About 200 million people of Asia depend on paddy for their livelihood.
Many types of rice and their properties are described in Ayurveda texts.
In the Ayurvedic text ‘Charakasamhita’ written in the seventh-eighth BC, many varieties of rice and their merits and demerits have been described. In the book, 15 varieties of rice have been mentioned like Shali, Yavak, Dhanya, Kordush, Brihidhanya, Hastyamak, Nivar, Lohwak, Sugandhak etc. and it is said that red rice is the best. It is tridoshnashak and destroys craving. It is also said in the text that rice is aliphatic, cold, sweet, but it increases phlegm and bile and produces more urine.

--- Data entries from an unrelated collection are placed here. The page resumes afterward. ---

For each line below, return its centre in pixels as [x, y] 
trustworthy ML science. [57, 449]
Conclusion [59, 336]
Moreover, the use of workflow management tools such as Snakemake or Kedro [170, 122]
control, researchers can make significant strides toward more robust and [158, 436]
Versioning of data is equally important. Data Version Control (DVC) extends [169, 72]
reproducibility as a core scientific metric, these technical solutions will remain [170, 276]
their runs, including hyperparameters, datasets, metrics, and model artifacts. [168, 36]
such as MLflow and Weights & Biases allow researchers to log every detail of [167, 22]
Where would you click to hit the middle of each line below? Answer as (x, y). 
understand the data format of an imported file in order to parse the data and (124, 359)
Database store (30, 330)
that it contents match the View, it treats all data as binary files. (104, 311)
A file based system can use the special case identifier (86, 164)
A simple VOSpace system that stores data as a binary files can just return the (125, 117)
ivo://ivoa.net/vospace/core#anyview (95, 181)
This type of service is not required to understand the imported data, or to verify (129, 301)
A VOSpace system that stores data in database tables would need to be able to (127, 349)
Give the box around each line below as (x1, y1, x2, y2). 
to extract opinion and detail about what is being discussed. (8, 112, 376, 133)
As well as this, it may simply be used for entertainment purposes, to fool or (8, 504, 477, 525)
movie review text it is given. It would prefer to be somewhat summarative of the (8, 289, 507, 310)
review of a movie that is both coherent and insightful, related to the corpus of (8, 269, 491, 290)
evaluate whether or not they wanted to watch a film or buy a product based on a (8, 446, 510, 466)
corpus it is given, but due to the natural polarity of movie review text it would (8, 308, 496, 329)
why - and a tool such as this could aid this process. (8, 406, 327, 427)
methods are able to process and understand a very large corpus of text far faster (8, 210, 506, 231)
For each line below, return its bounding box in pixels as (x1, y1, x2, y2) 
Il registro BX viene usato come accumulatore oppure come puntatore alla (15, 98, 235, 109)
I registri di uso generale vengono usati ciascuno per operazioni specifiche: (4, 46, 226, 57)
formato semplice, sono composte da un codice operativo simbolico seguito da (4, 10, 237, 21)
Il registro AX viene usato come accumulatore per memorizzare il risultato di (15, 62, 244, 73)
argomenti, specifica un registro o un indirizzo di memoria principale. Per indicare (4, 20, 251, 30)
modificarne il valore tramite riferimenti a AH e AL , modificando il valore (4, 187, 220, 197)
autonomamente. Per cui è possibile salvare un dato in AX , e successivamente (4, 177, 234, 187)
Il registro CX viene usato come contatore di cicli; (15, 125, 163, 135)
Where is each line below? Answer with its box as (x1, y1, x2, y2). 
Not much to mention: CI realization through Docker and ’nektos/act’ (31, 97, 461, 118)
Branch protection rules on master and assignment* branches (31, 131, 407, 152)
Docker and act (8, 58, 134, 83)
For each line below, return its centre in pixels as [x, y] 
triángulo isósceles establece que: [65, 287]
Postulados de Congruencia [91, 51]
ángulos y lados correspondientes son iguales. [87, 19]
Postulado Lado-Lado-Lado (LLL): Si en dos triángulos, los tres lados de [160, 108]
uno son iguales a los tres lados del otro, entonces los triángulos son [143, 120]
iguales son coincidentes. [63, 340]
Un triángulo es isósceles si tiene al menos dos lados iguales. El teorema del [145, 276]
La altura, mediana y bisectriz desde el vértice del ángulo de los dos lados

Provides instant energy, slows down aging
According to the country’s well-known Yogacharya Acharya Shri Balkrishna, rice has the ability to provide instant energy, stabilize blood sugar and slow down the aging process. Many diseases including jaundice, piles, vomiting and diarrhea are treated with the use of rice. The disadvantage of eating rice is that it can increase the sugar of people with diabetes. Overeating can lead to obesity, stomach-related diseases. Too much rice can also lead to the possibility of stones. It also causes lethargy and can aggravate cold and cough.